“你会对感情产生回避念头吗?”
“……”
时铭嘴里的土豆丝差点呛进气管,他捂着嘴,狠狠咳嗽起来:“咳咳咳……”
段嘉禹拧开他的水壶,递到他的面前。
看着他喝了两大口后,伸手拍了几下他的后背,等他眼角咳出来的眼泪被擦掉后,才接着道:“我感觉你的状态,很像我曾经的一个朋友,或者应该说你比她更加严重一些。
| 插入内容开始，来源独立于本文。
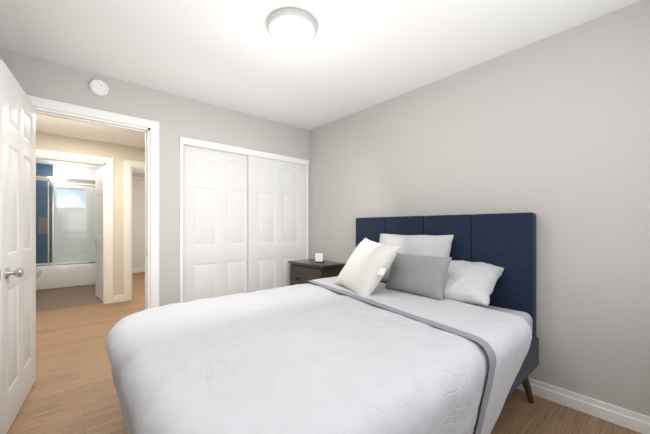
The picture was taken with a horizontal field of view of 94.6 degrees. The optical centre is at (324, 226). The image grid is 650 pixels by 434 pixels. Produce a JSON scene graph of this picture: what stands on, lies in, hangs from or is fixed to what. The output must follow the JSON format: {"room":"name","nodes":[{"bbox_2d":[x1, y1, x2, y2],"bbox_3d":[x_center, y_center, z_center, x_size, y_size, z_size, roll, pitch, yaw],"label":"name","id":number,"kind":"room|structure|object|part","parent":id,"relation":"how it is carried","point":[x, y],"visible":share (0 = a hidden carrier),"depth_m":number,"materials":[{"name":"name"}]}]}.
{"room":"bedroom","nodes":[
{"label":"bedroom","id":0,"kind":"room"},
{"bbox_2d":[36,163,97,262],"bbox_3d":[-5.813,-0.060,6.077,2.220,2.440,0.120,0,0,-41],"label":"wall","id":1,"kind":"structure","parent":0,"point":[47,170],"depth_m":6.31,"materials":[{"name":"white tile"}]},
{"bbox_2d":[39,217,47,233],"bbox_3d":[-5.712,-0.030,6.084,0.140,0.340,0.006,0,0,-41],"label":"wall niche","id":2,"kind":"object","parent":1,"relation":"attached to","point":[44,224],"depth_m":6.08,"materials":[{"name":"grey tile"}]},
{"bbox_2d":[54,185,86,208],"bbox_3d":[-5.411,-0.625,6.392,0.530,0.480,0.092,0,0,-41],"label":"window","id":3,"kind":"structure","parent":1,"relation":"in","point":[81,199],"depth_m":6.40,"materials":[{"name":"white"}]},
{"bbox_2d":[36,132,144,295],"bbox_3d":[-3.149,-0.060,4.736,2.520,2.440,0.100,0,0,-41],"label":"wall","id":4,"kind":"structure","parent":0,"point":[119,153],"depth_m":4.61,"materials":[{"name":"beige paint"}]},
{"bbox_2d":[36,149,113,303],"bbox_3d":[-3.644,0.055,4.306,0.990,2.210,0.136,0,0,-41],"label":"door frame","id":5,"kind":"structure","parent":4,"relation":"attached to","point":[108,231],"depth_m":4.53,"materials":[{"name":"white wood"}]},
{"bbox_2d":[93,166,102,300],"bbox_3d":[-3.639,0.104,4.837,0.141,2.095,0.714,0,0,-41],"label":"bathroom door","id":6,"kind":"structure","parent":4,"relation":"in","point":[98,240],"depth_m":4.83,"materials":[{"name":"white wood"}]},
{"bbox_2d":[114,295,123,302],"bbox_3d":[-3.183,1.107,4.629,0.130,0.105,0.016,0,0,-41],"label":"baseboard","id":7,"kind":"structure","parent":4,"relation":"attached to","point":[118,298],"depth_m":4.63,"materials":[{"name":"white wood"}]},
{"bbox_2d":[124,160,144,300],"bbox_3d":[-2.810,0.055,5.031,0.960,2.210,0.136,0,0,-41],"label":"trim","id":8,"kind":"structure","parent":4,"relation":"attached to","point":[129,165],"depth_m":4.70,"materials":[{"name":"white wood"}]},
{"bbox_2d":[132,176,144,268],"bbox_3d":[-4.522,-0.060,7.915,2.160,2.440,0.100,0,0,-41],"label":"wall","id":9,"kind":"structure","parent":0,"point":[138,222],"depth_m":7.64,"materials":[{"name":"white paint"}]},
{"bbox_2d":[132,268,144,272],"bbox_3d":[-4.476,1.107,7.878,2.200,0.105,0.016,0,0,-41],"label":"baseboard","id":10,"kind":"structure","parent":9,"relation":"attached to","point":[137,270],"depth_m":7.63,"materials":[{"name":"white wood"}]},
{"bbox_2d":[0,48,309,306],"bbox_3d":[-1.352,-0.060,3.065,2.940,2.440,0.120,0,0,-41],"label":"wall","id":11,"kind":"structure","parent":0,"point":[176,117],"depth_m":2.86,"materials":[{"name":"grey paint"}]},
{"bbox_2d":[0,59,35,433],"bbox_3d":[-1.994,0.128,1.906,0.186,2.048,0.805,0,0,-41],"label":"bedroom door","id":12,"kind":"structure","parent":11,"relation":"in","point":[17,244],"depth_m":1.84,"materials":[{"name":"white wood"}]},
{"bbox_2d":[27,95,158,309],"bbox_3d":[-1.956,0.090,2.540,0.960,2.140,0.156,0,0,-41],"label":"door frame","id":13,"kind":"structure","parent":11,"relation":"attached to","point":[69,111],"depth_m":2.75,"materials":[{"name":"white wood"}]},
{"bbox_2d":[89,79,108,95],"bbox_3d":[-1.882,-1.165,2.501,0.136,0.136,0.036,0,0,-41],"label":"smoke detector","id":14,"kind":"object","parent":11,"relation":"attached to","point":[98,87],"visible":1,"depth_m":2.49,"materials":[{"name":"white plastic"}]},
{"bbox_2d":[183,145,246,301],"bbox_3d":[-1.130,0.168,3.264,0.810,1.965,0.030,0,0,-41],"label":"closet door","id":15,"kind":"structure","parent":11,"relation":"in","point":[214,224],"depth_m":3.20,"materials":[{"name":"white wood"}]},
{"bbox_2d":[180,136,308,302],"bbox_3d":[-0.854,0.140,3.483,1.580,2.040,0.142,0,0,-41],"label":"trim","id":16,"kind":"structure","parent":11,"relation":"attached to","point":[190,142],"depth_m":3.20,"materials":[{"name":"white wood"}]},
{"bbox_2d":[247,156,304,292],"bbox_3d":[-0.574,0.168,3.695,0.810,1.965,0.030,0,0,-41],"label":"closet door","id":17,"kind":"structure","parent":11,"relation":"in","point":[275,216],"depth_m":3.64,"materials":[{"name":"white wood"}]},
{"bbox_2d":[0,0,640,176],"bbox_3d":[-2.207,-1.330,3.667,4.300,0.100,9.350,0,0,-41],"label":"ceiling","id":18,"kind":"structure","parent":0,"point":[352,57],"depth_m":2.12,"materials":[{"name":"white paint"}]},
{"bbox_2d":[267,8,316,45],"bbox_3d":[-0.207,-1.253,1.900,0.316,0.054,0.316,0,0,-41],"label":"ceiling light","id":19,"kind":"object","parent":18,"relation":"attached to","point":[292,26],"visible":1,"depth_m":1.85,"materials":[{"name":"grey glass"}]},
{"bbox_2d":[7,272,641,433],"bbox_3d":[-2.207,1.210,3.667,4.300,0.101,9.350,0,0,-41],"label":"floor","id":20,"kind":"structure","parent":0,"point":[81,399],"depth_m":2.15,"materials":[{"name":"wood"}]},
{"bbox_2d":[36,269,40,278],"bbox_3d":[-5.168,0.765,4.929,0.746,0.790,0.440,0,0,-41],"label":"toilet","id":21,"kind":"object","parent":20,"relation":"on","point":[38,271],"visible":0.12,"depth_m":5.10,"materials":[{"name":"white ceramic"}]},
{"bbox_2d":[36,176,94,289],"bbox_3d":[-5.362,0.110,5.877,1.598,2.100,0.769,0,0,-41],"label":"bathtub","id":22,"kind":"object","parent":20,"relation":"on","point":[53,275],"visible":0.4,"depth_m":5.72,"materials":[{"name":"white ceramic"}]},
{"bbox_2d":[288,253,345,285],"bbox_3d":[-0.105,0.738,3.539,0.394,0.843,0.642,0,0,-41],"label":"nightstand","id":23,"kind":"object","parent":20,"relation":"on","point":[305,270],"visible":0.35,"depth_m":3.41,"materials":[{"name":"brown wood"}]},
{"bbox_2d":[106,212,538,433],"bbox_3d":[0.095,0.535,1.870,2.292,1.266,1.752,0,0,-41],"label":"bed","id":24,"kind":"object","parent":20,"relation":"on","point":[412,325],"visible":1,"depth_m":1.32,"materials":[{"name":"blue fabric"}]},
{"bbox_2d":[106,283,490,433],"bbox_3d":[-0.160,0.827,1.650,1.619,0.682,1.727,0,0,-41],"label":"duvet","id":25,"kind":"object","parent":24,"relation":"on","point":[306,358],"depth_m":1.13,"materials":[{"name":"grey fabric"}]},
{"bbox_2d":[335,237,399,301],"bbox_3d":[0.311,0.308,2.346,0.401,0.428,0.588,0,0,-41],"label":"pillow","id":26,"kind":"object","parent":24,"relation":"on","point":[362,273],"depth_m":2.23,"materials":[{"name":"white fabric"}]},
{"bbox_2d":[373,233,453,292],"bbox_3d":[0.723,0.279,2.561,0.213,0.440,0.719,0,0,-41],"label":"pillow","id":27,"kind":"object","parent":24,"relation":"on","point":[425,244],"depth_m":2.45,"materials":[{"name":"grey fabric"}]},
{"bbox_2d":[385,251,451,300],"bbox_3d":[0.668,0.344,2.204,0.188,0.284,0.511,0,0,-41],"label":"pillow","id":28,"kind":"object","parent":24,"relation":"on","point":[420,276],"depth_m":2.11,"materials":[{"name":"grey fabric"}]},
{"bbox_3d":[0.887,0.413,2.630,0.100,1.023,1.611,0,0,-41],"label":"headboard","id":29,"kind":"part","parent":24,"relation":"part of","materials":[{"name":"blue fabric"}]},
{"bbox_2d":[310,0,649,416],"bbox_3d":[0.983,-0.060,2.710,0.120,2.440,3.720,0,0,-41],"label":"wall","id":30,"kind":"structure","parent":0,"point":[552,132],"depth_m":2.00,"materials":[{"name":"grey paint"}]},
{"bbox_2d":[516,378,649,433],"bbox_3d":[0.922,1.107,2.677,0.016,0.105,3.450,0,0,-41],"label":"baseboard","id":31,"kind":"structure","parent":30,"relation":"attached to","point":[626,418],"depth_m":1.84,"materials":[{"name":"white wood"}]}
]}

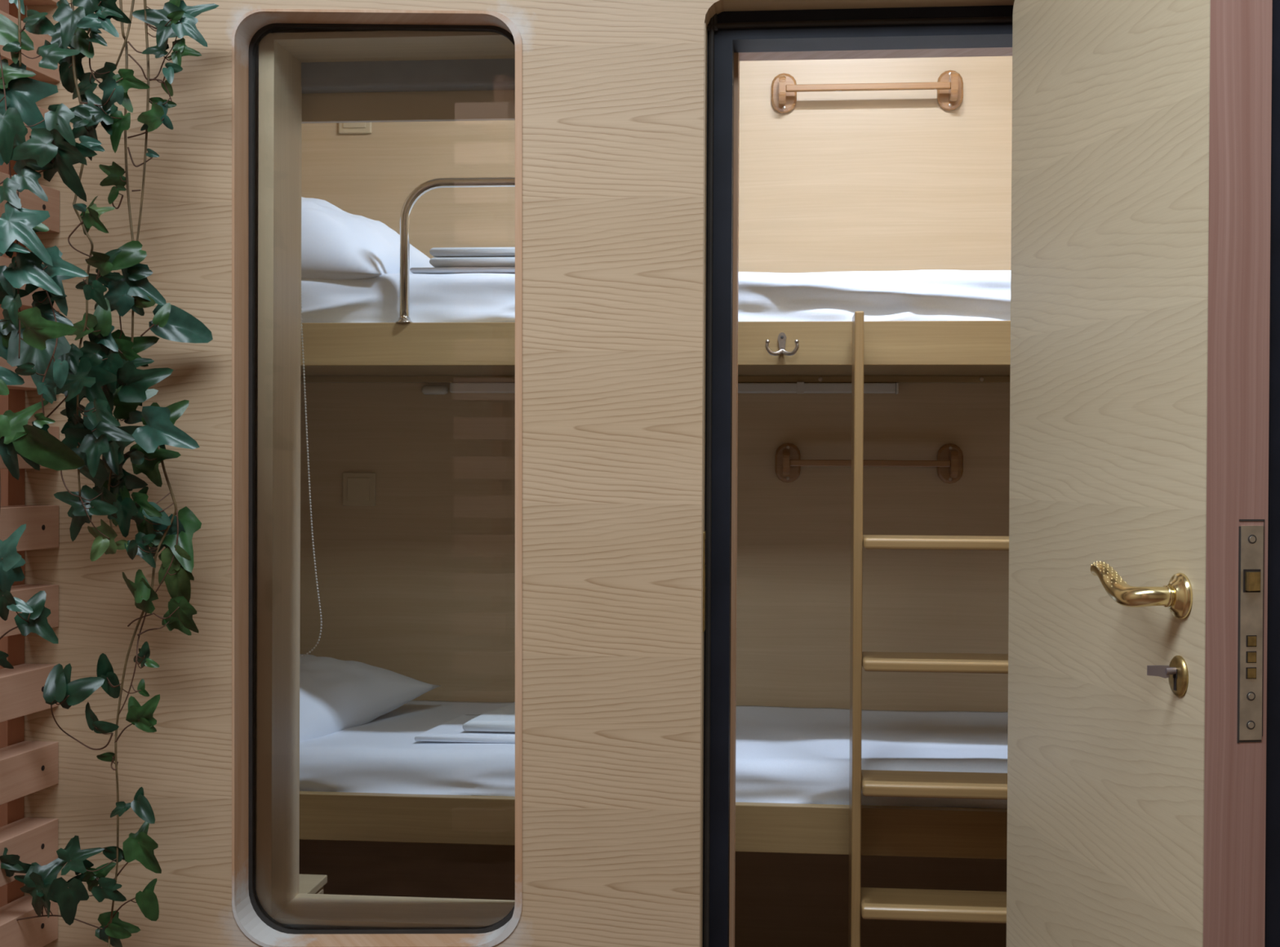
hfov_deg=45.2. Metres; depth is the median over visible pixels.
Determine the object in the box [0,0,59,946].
slatted screen
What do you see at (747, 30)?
door frame
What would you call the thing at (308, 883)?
base cabinet
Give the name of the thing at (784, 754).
mattress
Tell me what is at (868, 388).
lamp
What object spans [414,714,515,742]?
sheet
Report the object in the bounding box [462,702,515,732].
folded towel
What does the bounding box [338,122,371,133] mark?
wall switch
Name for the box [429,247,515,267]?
folded towel
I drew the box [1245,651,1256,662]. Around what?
bolt
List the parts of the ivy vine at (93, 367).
stem, stem, stem, stem, stem, stem
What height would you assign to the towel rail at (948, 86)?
0.094 m
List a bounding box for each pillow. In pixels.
[299,653,439,741]
[301,196,434,279]
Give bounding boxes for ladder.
[848,311,1008,946]
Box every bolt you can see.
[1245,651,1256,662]
[1245,666,1256,679]
[1246,635,1256,646]
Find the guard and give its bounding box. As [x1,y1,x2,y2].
[395,177,515,322]
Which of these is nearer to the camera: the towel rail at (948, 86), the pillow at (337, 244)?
the pillow at (337, 244)
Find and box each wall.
[23,0,724,946]
[298,56,1012,946]
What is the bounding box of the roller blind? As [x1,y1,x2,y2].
[300,58,515,657]
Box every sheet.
[409,266,515,274]
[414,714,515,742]
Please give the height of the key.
0.014 m
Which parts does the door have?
handle, key plate
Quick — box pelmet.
[302,89,515,123]
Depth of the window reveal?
2.47 m
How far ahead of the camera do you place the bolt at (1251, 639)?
1.69 m
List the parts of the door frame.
strike plate
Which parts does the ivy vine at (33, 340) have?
stem, stem, stem, stem, stem
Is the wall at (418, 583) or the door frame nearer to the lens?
the door frame
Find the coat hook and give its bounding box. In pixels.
[764,332,799,355]
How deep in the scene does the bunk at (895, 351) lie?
2.99 m
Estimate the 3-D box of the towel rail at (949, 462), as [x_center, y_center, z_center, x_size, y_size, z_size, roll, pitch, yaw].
[0.535,-0.024,3.583,0.438,0.094,0.066,0,0,5]
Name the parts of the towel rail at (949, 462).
arm, arm
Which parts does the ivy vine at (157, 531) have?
stem, stem, stem, stem, stem, stem, stem, stem, stem, stem, stem, stem, stem, stem, stem, stem, stem, stem, stem, stem, stem, stem
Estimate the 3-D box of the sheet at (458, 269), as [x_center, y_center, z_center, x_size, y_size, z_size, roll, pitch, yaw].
[-0.202,-0.408,3.204,0.497,0.013,0.290,0,0,5]
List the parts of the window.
sill
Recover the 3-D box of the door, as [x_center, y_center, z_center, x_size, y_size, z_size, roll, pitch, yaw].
[0.601,0.233,1.971,0.167,1.886,0.591,0,0,-8]
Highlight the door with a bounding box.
[1006,0,1279,946]
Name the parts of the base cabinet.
drawer
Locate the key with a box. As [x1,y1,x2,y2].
[1146,665,1177,678]
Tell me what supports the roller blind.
attached to the window
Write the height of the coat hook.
0.046 m
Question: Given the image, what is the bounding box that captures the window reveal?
[255,29,515,927]
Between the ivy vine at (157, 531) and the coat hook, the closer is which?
the ivy vine at (157, 531)
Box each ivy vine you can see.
[0,0,97,668]
[0,0,218,946]
[42,0,150,561]
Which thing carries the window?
in the window reveal
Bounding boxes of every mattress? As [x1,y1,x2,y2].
[299,700,1008,808]
[301,269,1010,323]
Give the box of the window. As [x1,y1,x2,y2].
[231,8,522,946]
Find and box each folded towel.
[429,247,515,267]
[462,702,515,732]
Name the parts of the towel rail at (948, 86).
arm, arm
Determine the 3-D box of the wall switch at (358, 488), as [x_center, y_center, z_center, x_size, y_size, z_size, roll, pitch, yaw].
[-0.681,0.038,3.722,0.081,0.081,0.012,0,0,5]
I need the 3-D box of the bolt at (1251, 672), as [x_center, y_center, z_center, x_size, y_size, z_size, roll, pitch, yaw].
[0.673,0.220,1.692,0.012,0.013,0.001,0,0,-8]
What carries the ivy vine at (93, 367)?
hanging from the slatted screen
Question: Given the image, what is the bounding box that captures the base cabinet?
[298,874,327,893]
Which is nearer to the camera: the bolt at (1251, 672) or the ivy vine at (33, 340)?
the bolt at (1251, 672)
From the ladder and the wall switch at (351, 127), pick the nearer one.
the ladder
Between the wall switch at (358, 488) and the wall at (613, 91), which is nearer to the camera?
the wall at (613, 91)
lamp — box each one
[449,382,515,393]
[737,382,851,393]
[863,382,898,394]
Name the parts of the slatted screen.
post
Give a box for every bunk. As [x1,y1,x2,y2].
[299,791,1007,858]
[300,320,1010,382]
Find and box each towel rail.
[771,70,963,114]
[774,443,963,484]
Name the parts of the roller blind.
bead chain
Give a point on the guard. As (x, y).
(428, 185)
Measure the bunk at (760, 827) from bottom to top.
0.090 m
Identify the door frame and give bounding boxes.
[699,0,1014,946]
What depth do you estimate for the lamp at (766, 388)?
3.60 m
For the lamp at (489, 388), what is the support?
attached to the wall at (418, 583)
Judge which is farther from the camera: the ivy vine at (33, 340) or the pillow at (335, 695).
the pillow at (335, 695)
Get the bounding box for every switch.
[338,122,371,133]
[342,472,375,506]
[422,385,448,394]
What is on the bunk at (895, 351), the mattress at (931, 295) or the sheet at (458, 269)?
the mattress at (931, 295)
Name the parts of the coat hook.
plate

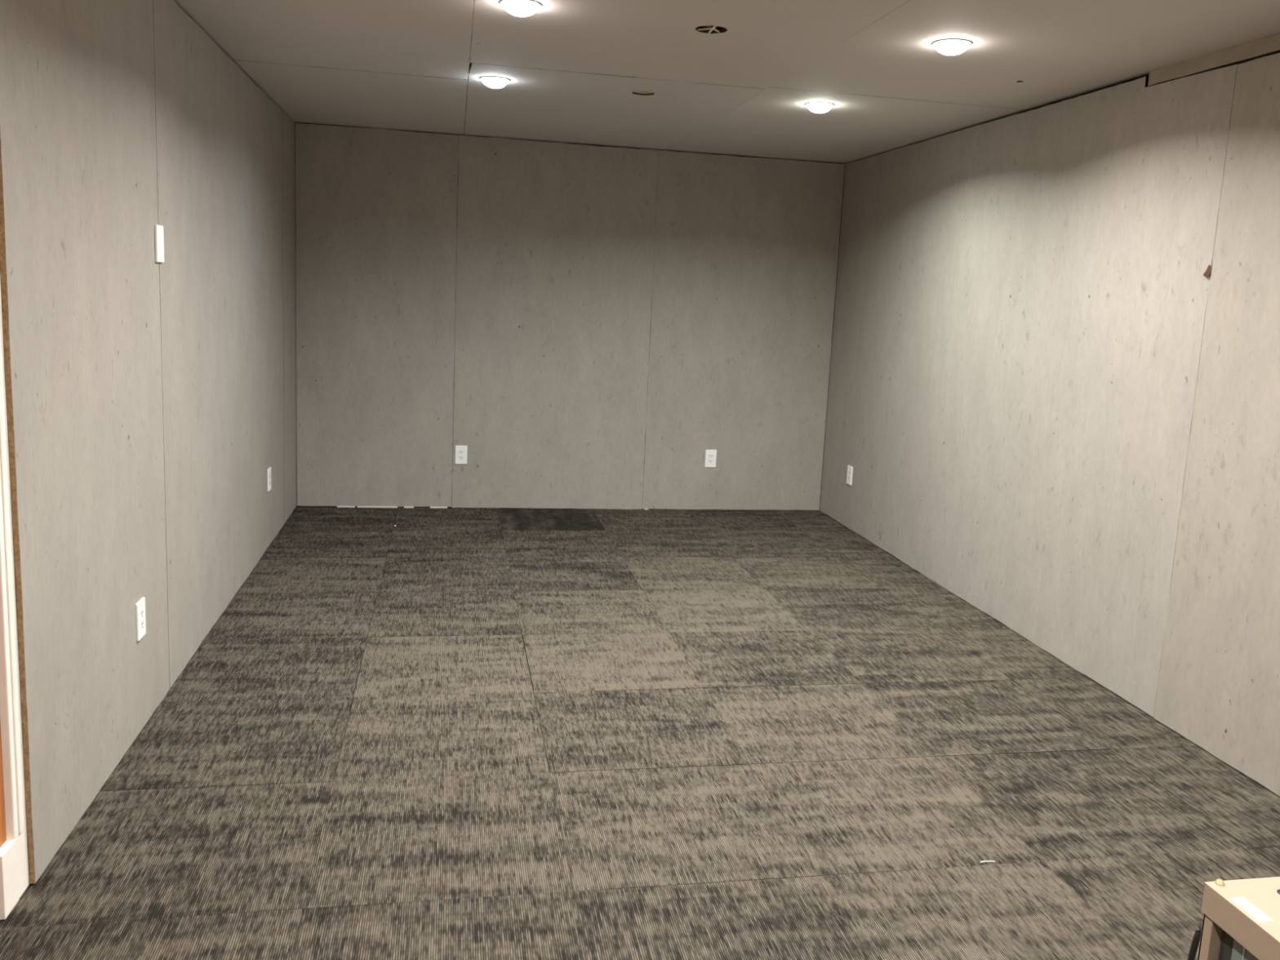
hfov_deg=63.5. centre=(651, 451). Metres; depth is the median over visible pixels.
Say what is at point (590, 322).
wall
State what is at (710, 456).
receptacle
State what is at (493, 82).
recessed light
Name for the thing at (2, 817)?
door
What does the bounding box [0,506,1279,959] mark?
floor
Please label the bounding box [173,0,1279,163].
ceiling
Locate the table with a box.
[1187,876,1279,959]
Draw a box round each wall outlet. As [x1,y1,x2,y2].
[136,597,146,641]
[267,466,271,491]
[454,445,467,464]
[704,449,716,467]
[846,465,853,485]
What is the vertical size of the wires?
0.007 m
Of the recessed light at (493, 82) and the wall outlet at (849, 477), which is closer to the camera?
the recessed light at (493, 82)
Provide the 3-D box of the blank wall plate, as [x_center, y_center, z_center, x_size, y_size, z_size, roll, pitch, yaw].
[-1.544,-0.652,3.252,0.008,0.115,0.077,1,9,-11]
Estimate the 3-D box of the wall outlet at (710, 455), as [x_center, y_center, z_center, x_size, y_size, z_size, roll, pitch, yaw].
[0.390,0.046,6.765,0.074,0.117,0.007,1,9,-11]
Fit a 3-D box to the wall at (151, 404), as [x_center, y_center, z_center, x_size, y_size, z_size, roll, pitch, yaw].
[-1.315,-0.061,1.739,0.101,2.272,9.083,1,9,-11]
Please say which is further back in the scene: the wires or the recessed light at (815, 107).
the recessed light at (815, 107)
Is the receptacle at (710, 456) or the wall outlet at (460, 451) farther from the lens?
the receptacle at (710, 456)
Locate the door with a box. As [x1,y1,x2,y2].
[0,720,6,847]
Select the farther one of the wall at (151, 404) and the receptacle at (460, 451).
the receptacle at (460, 451)
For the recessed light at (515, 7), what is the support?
in the ceiling
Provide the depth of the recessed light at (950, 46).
3.44 m
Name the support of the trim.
attached to the wall at (151, 404)
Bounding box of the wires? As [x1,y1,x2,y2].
[697,26,719,33]
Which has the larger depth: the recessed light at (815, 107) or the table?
the recessed light at (815, 107)
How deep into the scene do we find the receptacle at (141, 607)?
3.13 m
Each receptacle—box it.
[140,606,143,631]
[458,449,463,460]
[707,453,713,463]
[848,469,850,480]
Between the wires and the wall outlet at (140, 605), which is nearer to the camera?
the wall outlet at (140, 605)
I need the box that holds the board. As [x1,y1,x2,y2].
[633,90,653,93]
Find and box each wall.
[0,0,296,884]
[294,122,845,510]
[819,33,1279,796]
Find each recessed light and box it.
[479,75,510,88]
[498,0,542,16]
[804,102,835,113]
[931,38,973,55]
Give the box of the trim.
[0,279,29,919]
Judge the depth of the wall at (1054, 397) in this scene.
4.00 m
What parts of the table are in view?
power cord
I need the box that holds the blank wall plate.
[154,224,164,262]
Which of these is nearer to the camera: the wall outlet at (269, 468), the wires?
the wires
”
时铭没有说话,盯着手里的水壶又喝了一口,冷冰冰地装聋作哑。
心想,怎么以前都没人觉得自己有病呢?
现在一个个的,都能看出他不正常。
好在段嘉禹是很能察言观色的人,见他不说话,不问了,很快把话题引到了别的地方,说起了以前他们读书时候的事情。
时铭从前跟他在一个学校读书,还被他对象祁盛坑过,但他对学校的印象却并没有很深刻。
记忆里,好像也就跟祁盛有过几段交集,相比之下,他对段嘉禹的印象就只有祁盛罚站时跟他炫耀的那句童养媳。
“你可能对我没有什么印象,但我对你一直挺愧疚的。”
段嘉禹嗓音清冷,眸色也淡,可看着时铭的眼神,并不让人觉得冷漠,反而说话的时候给人一种涓涓细流般的安心。
他说:“你从前跟祁盛逃课翻墙,有大半时候都是我去告的密,还有你帮人代写情书,三年加起来快凑成一本情书合集了吧,也是我告诉你们班主任的。”
时铭:“……”
段嘉禹好像看不到他逐渐冰冷凝固的眼神,平静道:“我那时候就想说了,你收费实在太低了,以你写情书那水平,其实完全可以炒高价。”